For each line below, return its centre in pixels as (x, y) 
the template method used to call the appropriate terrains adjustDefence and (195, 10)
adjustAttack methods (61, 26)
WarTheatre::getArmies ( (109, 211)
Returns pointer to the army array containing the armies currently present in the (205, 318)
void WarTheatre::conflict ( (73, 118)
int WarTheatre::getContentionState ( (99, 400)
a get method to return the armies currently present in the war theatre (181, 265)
◆ ◆ ◆ ◆ ◆ ◆ ◆
§ **EXERCISE GOAL**
Retype the entries exactly; leave nothing out.

§ **TASK RESULT**
For each line below, return its centre in pixels as (x, y) 
the template method used to call the appropriate terrains adjustDefence and (195, 10)
adjustAttack methods (61, 26)
WarTheatre::getArmies ( (109, 211)
Returns pointer to the army array containing the armies currently present in the (205, 318)
void WarTheatre::conflict ( (73, 118)
int WarTheatre::getContentionState ( (99, 400)
a get method to return the armies currently present in the war theatre (181, 265)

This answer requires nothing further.